On the link between diversity and shareholder value, Nasdaq cites only three studies that go beyond mere correlation. The first is a cryptic claim made by the Carlyle Group in marketing materials. The second is a 2003 academic paper whose failure to adequately control for omitted variables was subsequently noted in a leading finance journal. The third is a high-quality study that shows a positive effect of board diversity on shareholder value. But this high-quality study measures diversity as a single variable that blends together six components—gender, ethnicity, age, college attended, financial expertise, and other board experience. The results generally hold even when any one of the individual components is omitted. Thus, the paper cannot show that the gender or ethnic diversity of the board improves financial performance.

Nasdaq cannot cite any high-quality study showing that board gender or ethnic diversity boosts returns, because there has been none. In fact, there is a sizeable body of academic work reporting the opposite result: diversifying boards can harm financial performance. Troublingly, Nasdaq fails to engage with—or even report—this evidence.

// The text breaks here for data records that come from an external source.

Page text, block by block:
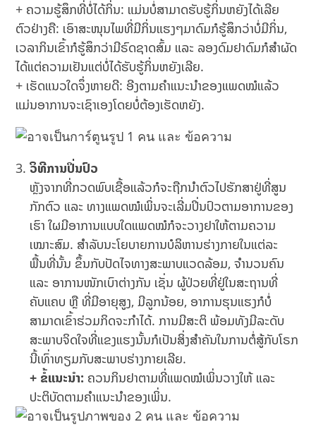
+ ຄວາມຮູ້ສຶກທີ່ບໍ່ໄດ້ກິ່ນ: ແມ່ນບໍ່ສາມາດຮັບຮູ້ກິ່ນຫຍັງໄດ້ເລີຍ
ຕົວຢ່າງຄື: ເອົາສະໜຸນໄພທີ່ມີກິ່ນແຮງໆມາດົມກໍຮູ້ສຶກວ່າບໍ່ມີກິ່ນ,
ເວລາກິນເຂົ້າກໍຮູ້ສຶກວ່າມີຣົດຊາດສົ້ມ ແລະ ລອງດົມຢາດົມກໍສໍາຜັດ
ໄດ້ແຕ່ຄວາມເຢັນແຕ່ບໍ່ໄດ້ຮັບຮູ້ກິ່ນຫຍັງເລີຍ.
+ ເຮັດແນວໃດຈຶ່ງຫາຍດີ: ອີງຕາມຄຳແນະນຳຂອງແພດໝໍແລ້ວ
ແມ່ນອາການຈະເຊົາເອງໂດຍບໍ່ຕ້ອງເຮັດຫຍັງ.
ວິທີການປິ່ນປົວ
ຫຼັງຈາກທີ່ກວດພົບເຊື້ອແລ້ວກໍຈະຖືກນຳຕົວໄປຮັກສາຢູ່ທີ່ສູນ
ກັກຕົວ ແລະ ທາງແພດໝໍເພິ່ນຈະເລີ່ມປິ່ນປົວຕາມອາການຂອງ
ເຮົາ ໃຜມີອາການແບບໃດແພດໝໍກໍຈະວາງຢາໃຫ້ຕາມຄວາມ
ເໝາະສົມ. ສຳລັບນະໂຍບາຍການບໍລິຫານຮ່າງກາຍໃນແຕ່ລະ
ພື້ນທີ່ນັ້ນ ຂຶ້ນກັບປັດໄຈທາງສະພາບແວດລ້ອມ, ຈຳນວນຄົນ
ແລະ ອາການໜັກເບົາຕ່າງກັນ ເຊັ່ນ ຜູ້ປ່ວຍທີ່ຢູ່ໃນສະຖານທີ່
ຄັບແຄບ ຫຼື ທີ່ມີອາຍຸສູງ, ມີລູກນ້ອຍ, ອາການຮຸນແຮງກໍບໍ່
ສາມາດເຂົ້າຮ່ວມກິດຈະກຳໄດ້. ການມີສະຕິ ພ້ອມທັງມີລະດັບ
ສະພາບຈິດໃຈທີ່ແຂງແຮງນັ້ນກໍເປັນສິ່ງສຳຄັນໃນການຕໍ່ສູ້ກັບໂຣກ
ນີ້ເທົ່າທຽມກັບສະພາບຮ່າງກາຍເລີຍ.
+ ຂໍ້ແນະນຳ: ຄວນກິນຢາຕາມທີ່ແພດໝໍເພິ່ນວາງໃຫ້ ແລະ
ປະຕິບັດຕາມຄຳແນະນຳຂອງເພິ່ນ.

Consider a 2009 study of almost 2,000 U.S. firms by Renee Adams and Daniel Ferreira. Nasdaq is obviously aware of the work: it repeatedly highlights the paper’s findings that boards with female directors have better attendance records and impose greater oversight over CEOs. But Nasdaq omits the paper’s bottom line: “the average effect of gender diversity on firm performance is negative.” Why? Apparently, greater gender diversity in boards leads to excessive monitoring of executives. The paper’s key finding is troubling; so is Nasdaq’s failure to acknowledge it.

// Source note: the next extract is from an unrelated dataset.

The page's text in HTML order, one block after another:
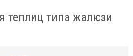
теплиц типа жалюзи

Nasdaq also fails to note several studies demonstrating that stock returns suffer when firms are pressured to hire new directors for diversity reasons. A famous 2012 paper by Kenneth Ahern and Amy Dittmar, published in one of the world’s leading economic journals, focuses on Norway’s 2003 board gender law. The paper shows that passing the law caused an immediate 3.5% decrease in the stock prices of firms without female directors, along with lower stock prices at these firms over the next few years. The apparent reason: firms were forced to replace more experienced male directors with less experienced female ones.

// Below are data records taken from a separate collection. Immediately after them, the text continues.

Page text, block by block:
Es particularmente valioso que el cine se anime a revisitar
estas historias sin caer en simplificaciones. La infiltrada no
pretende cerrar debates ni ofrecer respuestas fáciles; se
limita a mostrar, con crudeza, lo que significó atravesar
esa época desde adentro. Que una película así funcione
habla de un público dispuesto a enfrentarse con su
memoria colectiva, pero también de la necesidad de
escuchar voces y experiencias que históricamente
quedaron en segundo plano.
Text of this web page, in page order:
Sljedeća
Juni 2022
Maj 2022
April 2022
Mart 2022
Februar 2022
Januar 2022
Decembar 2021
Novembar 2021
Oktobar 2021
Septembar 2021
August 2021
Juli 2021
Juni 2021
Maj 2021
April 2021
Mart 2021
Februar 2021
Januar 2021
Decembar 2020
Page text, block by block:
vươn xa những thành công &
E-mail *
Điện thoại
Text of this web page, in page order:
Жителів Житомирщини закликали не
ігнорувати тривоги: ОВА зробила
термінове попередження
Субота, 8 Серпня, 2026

Turning back to America, several recent papers examine California’s 2018 board gender law. The law required U.S.-listed firms with California headquarters to have at least one female director by the end of 2019, and at least two by the end of 2021. Firms can avoid complying by paying penalties that, for a public company, are relatively modest, between $100,000 and $900,000 per year. For many firms, this is less than the cost of adding an additional board member.

But California’s law, like Nasdaq’s proposal, publicizes noncompliance to name and shame firms into diversifying. The law’s announcement caused stock prices of affected firms to drop by a market-adjusted 2.6%, with a mean value loss of $328.31 million. This far exceeds the present value of potential noncompliance penalties. The paper partially attributes the decrease to the costs associated with changing boards. Other papers report similar findings.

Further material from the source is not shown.